Bioinformatics and the Human Genome Project at UC Santa Cruz

Since December 1999, UC Santa Cruz scientists and engineers have been deeply involved in the assembly and analysis of the human genome. Leading this effort is David Haussler, a professor of computer science, Howard Hughes Medical Institute investigator, and director of the Center for Biomolecular Science and Engineering (CBSE). The CBSE is one of 19 centers around the world that make up the International Human Genome Mapping Consortium, a crucial component of the Human Genome Project.

UCSC's involvement in the Human Genome Project is due to Haussler's leadership in the field of bioinformatics, also known as computational biology. Bioinformatics applies the theories and tools of mathematics and computer science to the vast databases of biological information generated by DNA sequencing and other modern research techniques. A relatively new discipline, bioinformatics is playing an increasingly important role in the Human Genome Project, which aims to determine the complete DNA sequence of the human genome and identify all of the genes it contains. Haussler and his coworkers at UCSC have developed some of the most effective computational techniques for finding genes in DNA sequences.

The human genome is the chemical code that directs the production of proteins by our cells. These diverse proteins not only give us our physical attributes, but also contribute to many of our less tangible features, such as behavior, learning, and predisposition to disease. The "genome sequence" refers to the linear arrangement of some 3.2 billion subunits of DNA in our chromosomes. Since the launch of the Human Genome Project in 1990, genome centers all over the world have generated the raw sequence data by analyzing small fragments of human DNA.

Jim Kent, a graduate student in biology at UCSC and a member of the UCSC human genome team, wrote a computer program that assembled the sequenced fragments, creating a working draft sequence that spanned all 23 human chromosomes. UCSC was the first site to post the assembled human genome sequence on the Web, distributing it freely without any restrictions on use (see genome.ucsc.edu).

The assembled human genome sequence is referred to as a "working draft" because there are still gaps where DNA sequence is missing due to a lack of raw sequence data or ambiguities in the positions of the fragments. The draft sequence is regularly reassembled as new data become available. The Human Genome Project's ultimate goal of producing a "finished sequence" with no gaps and 99.99 percent accuracy is expected to be accomplished ahead of the 2003 target date. The UCSC team expects to play a significant role in this phase of the project as well.
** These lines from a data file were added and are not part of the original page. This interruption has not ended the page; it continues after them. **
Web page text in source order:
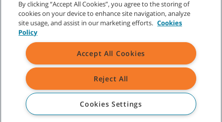
©2026Tennant Company. All Rights Reserved.
Site Map|General Policies|Terms of Use|Terms of Sale
All indicated Tennant trademarks and logos are property of Tennant
By clicking “Accept All Cookies”, you agree to the storing of
cookies on your device to enhance site navigation, analyze
site usage, and assist in our marketing efforts. Cookies
Policy
Accept All Cookies
Reject All
Cookies Settings
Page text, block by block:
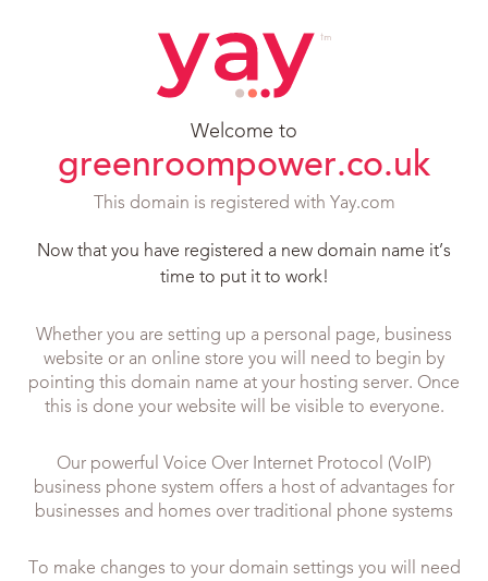
Welcome to
greenroompower.co.uk
This domain is registered with Yay.com
Now that you have registered a new domain name it’s
time to put it to work!
Whether you are setting up a personal page, business
website or an online store you will need to begin by
pointing this domain name at your hosting server. Once
this is done your website will be visible to everyone.
Our powerful Voice Over Internet Protocol (VoIP)
business phone system offers a host of advantages for
businesses and homes over traditional phone systems
To make changes to your domain settings you will need
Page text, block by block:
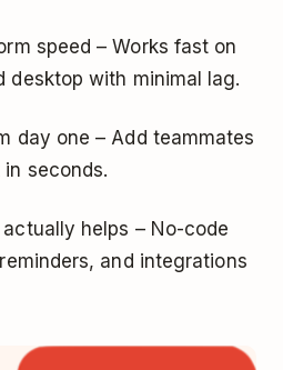
speed – Works fast on
desktop with minimal lag.
day one – Add teammates
seconds.
helps – No-code
and integrations
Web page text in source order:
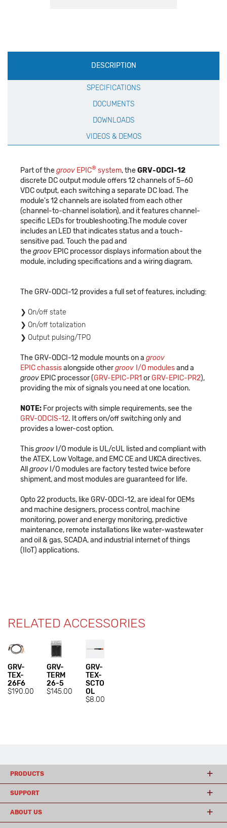
Production
Specification
DESCRIPTION
SPECIFICATIONS
DOCUMENTS
DOWNLOADS
VIDEOS & DEMOS
Part of thegroov EPIC® system, theGRV-ODCI-12
discrete DC output module offers 12 channels of 5–60
VDC output, each switching a separate DC load. The
module's 12 channels are isolated from each other
(channel-to-channel isolation), and it features channel-
specific LEDs for troubleshooting.The module cover
includes an LED that indicates status and a touch-
sensitive pad. Touch the pad and
thegroov EPIC processor displays information about the
module, including specifications and a wiring diagram.
The GRV-ODCI-12 provides a full set of features, including:
On/off state
On/off totalization
Output pulsing/TPO
The GRV-ODCI-12 module mounts on a groov
EPIC chassisalongside othergroov I/O modulesand a
groov EPIC processor (GRV-EPIC-PR1 orGRV-EPIC-PR2),
providing the mix of signals you need at one location.
NOTE: For projects with simple requirements, see the
GRV-ODCIS-12. It offers on/off switching only and
provides a lower-cost option.
Thisgroov I/O module is UL/cUL listed and compliant with
the ATEX, Low Voltage, and EMC CE and UKCA directives.
All groov I/O modules are factory tested twice before
shipment, and most modules are guaranteed for life.
Opto 22 products, like GRV-ODCI-12, are ideal for OEMs
and machine designers, process control, machine
monitoring, power and energy monitoring, predictive
maintenance, remote installations like water-wastewater
and oil & gas, SCADA, and industrial internet of things
(IIoT) applications.
RELATED ACCESSORIES
GRV-
TEX-
26F6
$190.00
GRV-
TERM
26-5
$145.00
GRV-
TEX-
SCTO
OL
$8.00
PRODUCTS
SUPPORT
ABOUT US
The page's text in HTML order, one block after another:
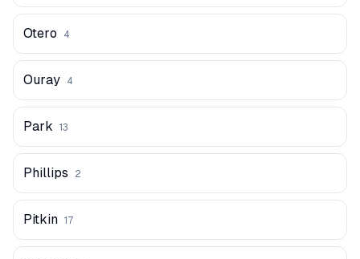
Otero 4
Ouray 4
Park 13
Phillips 2
Pitkin 17
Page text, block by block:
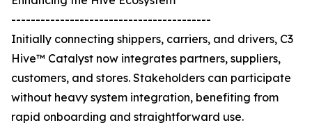
-----------------------------------------
Initially connecting shippers, carriers, and drivers, C3
Hive™ Catalyst now integrates partners, suppliers,
customers, and stores. Stakeholders can participate
without heavy system integration, benefiting from
rapid onboarding and straightforward use.
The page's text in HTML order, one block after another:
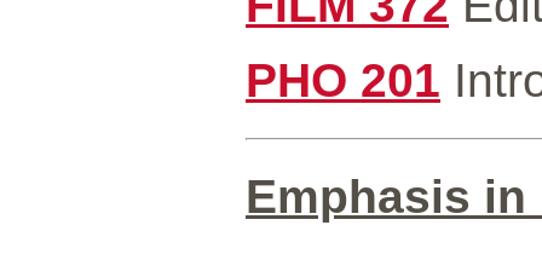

In the meantime, the UCSC webservers process more than 50,000 requests for information each day from biomedical researchers worldwide who want to explore the genome sequence assembled at UCSC. Kent, with the help of other members of the UCSC team and other bioinformatics researchers at more than a dozen institutions, has created a genome browser to explore the working draft sequence. Scientists can use this browser as an interactive map of the genome to find genes, genetic markers, regions of similarity to other organisms, and many other useful features related to the genome sequence.

The initial annotation of the genome sequence represented on UCSC's genome browser has already led to a new understanding of the genome, as set forth in an array of papers published in the February 15 special issue of the journal Nature. In spite of this dramatic progress, exploration of the human genome has barely begun. The UCSC team is looking forward to the next phase in human genome research, which promises to deliver a much deeper understanding of how it all works.

The Human Genome Project is just one of many areas of biomedical research in which bioinformatics is providing valuable tools. Bioinformatics is an important component of one of the California Institutes for Science and Innovation recently established by Governor Gray Davis. The California Institute for Bioengineering, Biotechnology, and Quantitative Biomedical Research (QB3) will harness the quantitative sciences--mathematics, physics, chemistry, and engineering--to biomedicine to create fundamental new discoveries, products, and technologies for improving human health.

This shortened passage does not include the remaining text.